# Home Dataset Creation

This notebook is used to create the home dataset, by composing different appliances and their respective power consumption. The datasets used are GREEND and UK-DALE. The power consumption and metadata are read from the dataset using the [nilmtk](https://github.com/nilmtk) library.

The notebook does not include the datasets themselves, which can be downloaded from the respective websites:
- [GREEND](https://sourceforge.net/projects/greend/files/)
- [UK-DALE](https://data.ukedc.rl.ac.uk/browse/edc/efficiency/residential/EnergyConsumption/Domestic/UK-DALE-2017/UK-DALE-FULL-disaggregated?dataid=7d78f943-f9fe-413b-af52-1816f9d968b0)

Both datasets are provided in the h5 format supported by NILMTK, so no conversion should be needed. If the provided h5 formats do not work for any reason, download the raw data and convert it to the h5 format using the [NILMTK converters](https://github.com/nilmtk/nilmtk/blob/master/docs/manual/user_guide/data.ipynb).

It is recommended to run this notebook in a local `conda` environment. Installing NILMTK in a Google colab notebook or other cloud environment is very hacky. Also, using `venv` rather than `conda` does not work, as NILMTK refuses to install in a `venv` environment.

## Setup

In [None]:
%pip install git+https://github.com/nilmtk/nilmtk # Install from git because the conda package is out of date at the time of writing
%pip install git+https://github.com/nilmtk/nilm_metadata # Manual installation required because nilmtk is installed from git

In [None]:
GREEND_PATH = '/data/greend.h5'
UK_DALE_PATH = '/data/uk_dale.h5'
APPLIANCES_OUT_DIR = '/appliances'
ACTIVATIONS_OUT_DIR = '/activations'

## GREEND

In [1]:
from nilmtk import DataSet

greend = DataSet(GREEND_PATH)

### Extract Raw Appliance Data

In [18]:
# Map of building number to list of appliances
# In NILMTK the building numbers start from 1, not 0
appliances = {
    3: ['microwave', 'washing machine', 'audio amplifier'],
    5: ['desktop computer', 'television', 'fridge', 'dish washer']
}

for building, appliance_list in appliances.items():
    print("> Building:", building)

    for appliance in appliance_list:
        print(f"  - Appliance: {appliance} ... ", end="")
        name_undercase = appliance.replace(' ', '_')

        df = next(greend.buildings[building].elec[appliance].load()).reset_index()

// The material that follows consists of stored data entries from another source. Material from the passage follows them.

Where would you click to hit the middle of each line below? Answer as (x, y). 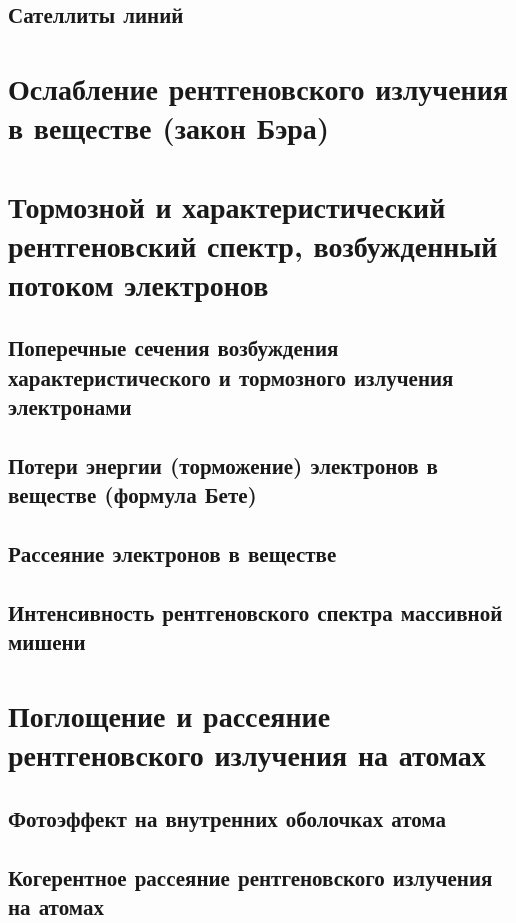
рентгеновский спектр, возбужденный (253, 244)
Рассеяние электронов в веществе (172, 553)
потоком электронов (138, 283)
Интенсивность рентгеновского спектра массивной (255, 612)
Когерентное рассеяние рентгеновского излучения (250, 876)
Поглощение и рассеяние (169, 714)
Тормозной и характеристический (227, 205)
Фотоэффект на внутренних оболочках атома (227, 817)
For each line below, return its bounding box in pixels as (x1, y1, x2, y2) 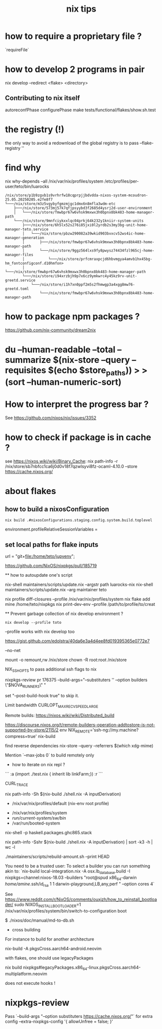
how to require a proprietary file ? (5, 31, 142, 42)
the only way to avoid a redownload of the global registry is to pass (5, 140, 139, 146)
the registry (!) (5, 124, 64, 135)
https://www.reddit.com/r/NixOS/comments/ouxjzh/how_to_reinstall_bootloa (5, 896, 157, 902)
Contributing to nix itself (5, 94, 80, 103)
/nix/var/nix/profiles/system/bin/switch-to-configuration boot (5, 908, 127, 914)
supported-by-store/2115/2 (5, 727, 59, 733)
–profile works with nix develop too (5, 628, 75, 635)
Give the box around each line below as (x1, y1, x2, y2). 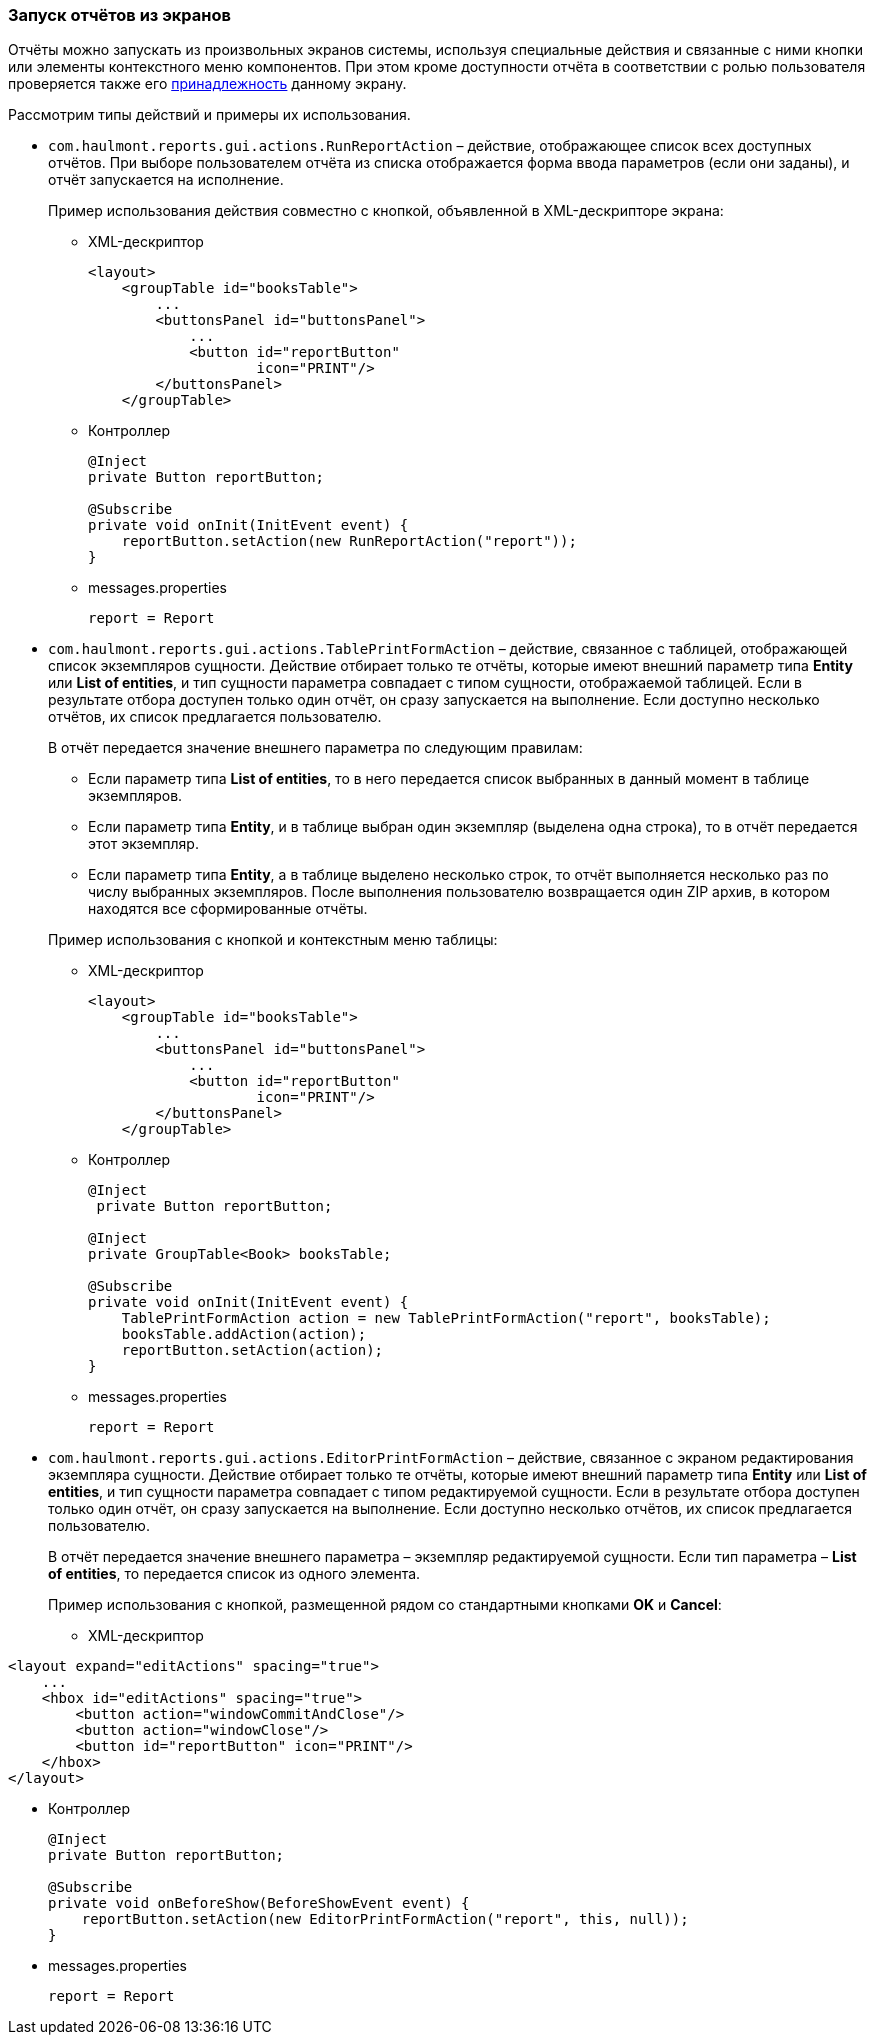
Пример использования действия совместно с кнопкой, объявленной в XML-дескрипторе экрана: (48, 202, 724, 220)
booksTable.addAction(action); (121, 1326, 367, 1343)
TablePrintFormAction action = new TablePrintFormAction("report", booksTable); (121, 1310, 771, 1327)
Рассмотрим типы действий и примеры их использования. (8, 106, 411, 124)
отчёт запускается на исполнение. (48, 171, 284, 189)
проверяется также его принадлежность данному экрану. (8, 75, 407, 93)
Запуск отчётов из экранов (8, 5, 231, 25)
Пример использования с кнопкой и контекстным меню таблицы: (48, 931, 498, 949)
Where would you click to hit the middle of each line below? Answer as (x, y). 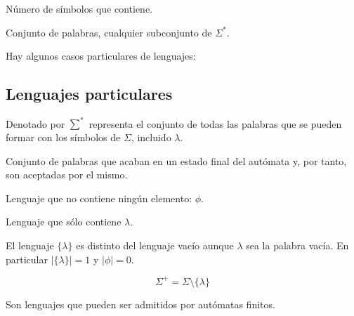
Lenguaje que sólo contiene (64, 222)
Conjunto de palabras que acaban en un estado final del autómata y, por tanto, (176, 160)
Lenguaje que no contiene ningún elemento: (99, 198)
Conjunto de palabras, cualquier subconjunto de (109, 32)
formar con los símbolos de (63, 137)
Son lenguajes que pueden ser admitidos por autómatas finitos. (140, 304)
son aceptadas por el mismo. (67, 175)
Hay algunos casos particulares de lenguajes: (101, 56)
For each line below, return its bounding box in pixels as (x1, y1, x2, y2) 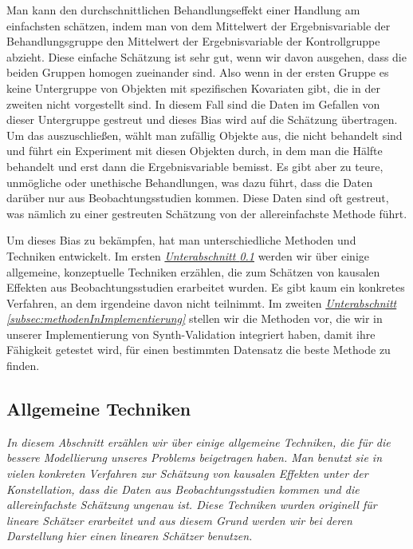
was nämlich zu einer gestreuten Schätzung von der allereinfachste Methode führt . (6, 205, 407, 221)
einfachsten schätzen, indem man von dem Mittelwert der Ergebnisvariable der (6, 17, 391, 34)
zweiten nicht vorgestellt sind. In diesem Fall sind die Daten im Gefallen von (6, 95, 380, 112)
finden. (6, 357, 40, 374)
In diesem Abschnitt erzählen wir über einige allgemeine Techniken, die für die (6, 433, 391, 450)
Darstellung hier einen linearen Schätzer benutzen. (6, 527, 253, 544)
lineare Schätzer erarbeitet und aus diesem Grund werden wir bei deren (6, 511, 352, 528)
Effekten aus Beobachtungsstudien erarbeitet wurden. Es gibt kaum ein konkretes (6, 279, 405, 296)

        # Rename columns and drop timestamp
        df.columns = ["timestamp", "power"]
        df.drop(columns=["timestamp"], inplace=True)

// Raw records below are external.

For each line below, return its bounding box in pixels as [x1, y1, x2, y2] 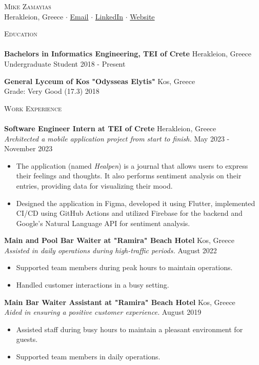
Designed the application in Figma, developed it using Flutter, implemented [16, 197, 255, 208]
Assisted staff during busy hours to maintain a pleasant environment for [16, 323, 243, 334]
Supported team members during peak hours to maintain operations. [16, 262, 233, 273]
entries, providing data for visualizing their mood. [16, 180, 173, 191]
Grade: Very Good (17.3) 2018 [4, 86, 99, 96]
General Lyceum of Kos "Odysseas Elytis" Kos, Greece [4, 75, 195, 86]
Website [130, 11, 155, 22]
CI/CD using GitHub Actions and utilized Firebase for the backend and [16, 208, 243, 218]
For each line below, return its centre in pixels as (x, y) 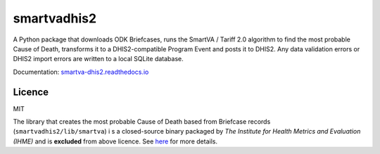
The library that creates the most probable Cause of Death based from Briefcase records (142, 122)
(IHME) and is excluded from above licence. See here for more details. (115, 141)
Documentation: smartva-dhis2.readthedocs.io (81, 72)
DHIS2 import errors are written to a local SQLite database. (99, 59)
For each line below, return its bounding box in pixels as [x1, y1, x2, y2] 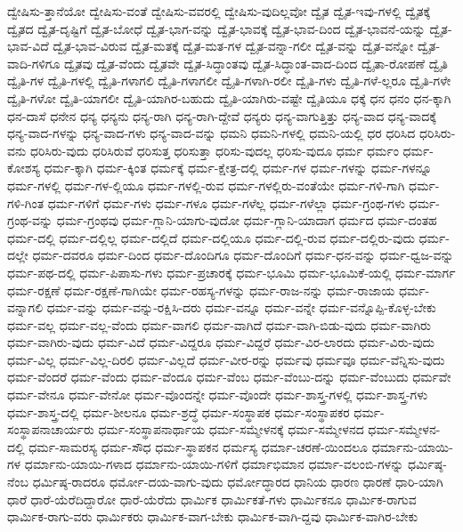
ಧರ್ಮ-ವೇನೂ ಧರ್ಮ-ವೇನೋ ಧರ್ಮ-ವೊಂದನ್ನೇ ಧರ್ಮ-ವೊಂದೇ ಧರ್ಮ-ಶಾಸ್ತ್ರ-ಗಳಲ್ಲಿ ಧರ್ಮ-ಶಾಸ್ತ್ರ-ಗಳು [7, 385, 428, 404]
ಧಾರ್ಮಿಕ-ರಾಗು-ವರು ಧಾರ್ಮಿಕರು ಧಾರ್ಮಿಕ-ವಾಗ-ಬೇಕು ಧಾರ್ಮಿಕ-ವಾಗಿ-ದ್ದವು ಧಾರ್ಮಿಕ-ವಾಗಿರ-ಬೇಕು [7, 507, 418, 526]
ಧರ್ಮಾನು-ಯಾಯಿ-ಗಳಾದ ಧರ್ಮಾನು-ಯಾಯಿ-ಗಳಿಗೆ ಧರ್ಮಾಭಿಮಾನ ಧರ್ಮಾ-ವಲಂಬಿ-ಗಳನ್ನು [24, 455, 404, 473]
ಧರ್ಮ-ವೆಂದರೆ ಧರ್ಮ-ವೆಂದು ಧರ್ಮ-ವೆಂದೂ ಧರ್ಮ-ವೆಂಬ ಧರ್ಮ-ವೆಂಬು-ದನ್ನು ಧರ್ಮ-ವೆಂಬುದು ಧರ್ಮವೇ [7, 367, 451, 386]
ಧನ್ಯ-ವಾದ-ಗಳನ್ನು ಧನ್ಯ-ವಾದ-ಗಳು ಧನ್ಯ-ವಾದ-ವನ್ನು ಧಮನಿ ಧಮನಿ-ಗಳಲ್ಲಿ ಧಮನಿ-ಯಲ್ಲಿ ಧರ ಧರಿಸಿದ [7, 124, 416, 142]
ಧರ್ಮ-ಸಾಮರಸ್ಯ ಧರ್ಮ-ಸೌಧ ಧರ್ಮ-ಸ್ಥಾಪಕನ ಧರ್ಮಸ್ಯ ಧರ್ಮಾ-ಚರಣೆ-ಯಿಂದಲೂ [28, 437, 369, 455]
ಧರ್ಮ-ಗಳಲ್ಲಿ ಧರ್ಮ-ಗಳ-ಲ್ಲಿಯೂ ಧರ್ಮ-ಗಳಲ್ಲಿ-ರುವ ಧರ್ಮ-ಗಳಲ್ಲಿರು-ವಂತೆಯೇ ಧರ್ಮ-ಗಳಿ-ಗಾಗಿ [7, 175, 405, 194]
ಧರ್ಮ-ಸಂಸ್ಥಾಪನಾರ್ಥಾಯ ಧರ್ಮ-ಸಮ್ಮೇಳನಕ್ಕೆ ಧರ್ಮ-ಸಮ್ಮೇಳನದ [98, 420, 364, 439]

        # Compute the average power over 1 minute intervals
        df = df.rolling(60, min_periods=1).mean()[::60]

        df.to_csv(f"{APPLIANCES_OUT_DIR}/{name_undercase}.csv", index=False)
        print("OK")

> Building: 1
  - Appliance: lamp ... OK
> Building: 3
  - Appliance: microwave ... OK
  - Appliance: washing machine ... OK
  - Appliance: audio amplifier ... OK
> Building: 5
  - Appliance: desktop computer ... OK
  - Appliance: television ... OK
  - Appliance: fridge ... OK
  - Appliance: dish washer ... OK


### Extract Activations

In [3]:
import os 

activations ={
    3: {'microwave': [20,10,20], 'washing machine': [30,30,20], 'audio amplifier': [5,5,10]},
    # Building 5 is on kaggle due to local mem constraints
}

for building, appliance_list in activations.items():
    print("> Building:", building)

    for appliance, params in appliance_list.items():
        print(f"  - Appliance: {appliance} ... ", end="")
        name_undercase = appliance.replace(' ', '_')

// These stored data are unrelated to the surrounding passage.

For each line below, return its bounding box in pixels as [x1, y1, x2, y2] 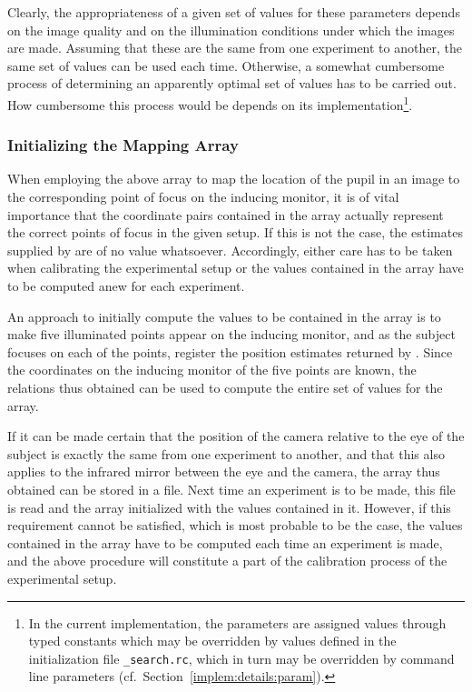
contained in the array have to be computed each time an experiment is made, [7, 533, 443, 552]
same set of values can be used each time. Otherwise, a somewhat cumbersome [7, 55, 445, 75]
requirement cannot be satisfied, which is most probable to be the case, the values [7, 516, 463, 535]
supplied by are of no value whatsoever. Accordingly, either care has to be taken [7, 240, 453, 259]
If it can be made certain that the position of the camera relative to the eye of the [7, 426, 465, 446]
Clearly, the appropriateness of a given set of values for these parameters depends [7, 3, 460, 21]
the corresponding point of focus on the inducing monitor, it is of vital [7, 187, 399, 206]
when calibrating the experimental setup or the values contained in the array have [7, 258, 464, 277]
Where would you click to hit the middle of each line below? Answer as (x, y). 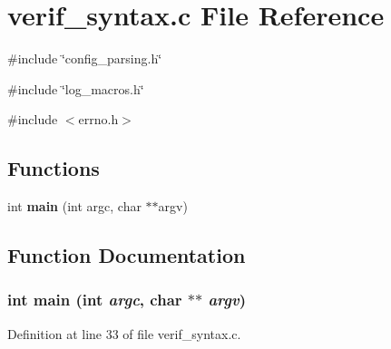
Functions (54, 168)
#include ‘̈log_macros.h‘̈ (76, 88)
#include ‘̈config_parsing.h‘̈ (85, 58)
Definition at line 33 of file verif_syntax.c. (124, 333)
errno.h (98, 119)
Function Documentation (127, 255)

        app = greend.buildings[building].elec[appliance].get_activations(min_off_duration=params[0], min_on_duration=params[1], on_power_threshold=params[2])

        os.mkdir(f"{ACTIVATIONS_OUT_DIR}/{name_undercase}")

        for i, activ in enumerate(app):
            activ.reset_index(drop=True, inplace=True)
            activ.dropna(inplace=True)
        
            activ.to_csv(f"{ACTIVATIONS_OUT_DIR}/{name_undercase}/{i}.csv", index=False)

        print("OK")

> Building: 1
  - Appliance: fridge ... 

  activ.to_csv(f"activations/{name_undercase}/{i}.csv", index=False)


OK
  - Appliance: lamp ... OK
  - Appliance: television ... OK
> Building: 3
  - Appliance: microwave ... OK
  - Appliance: washing machine ... OK
  - Appliance: audio amplifier ... OK


## UK-DALE

In [1]:
from nilmtk import DataSet

ukdale = DataSet(UK_DALE_PATH)

### AC

In [173]:
ac = ukdale.buildings[5].elec.all_meters()[24]
df = next(ac.load())
df = df["power"]["active"].reset_index()
df.columns = ["timestamp", "power"]
df.drop(columns=["timestamp"], inplace=True)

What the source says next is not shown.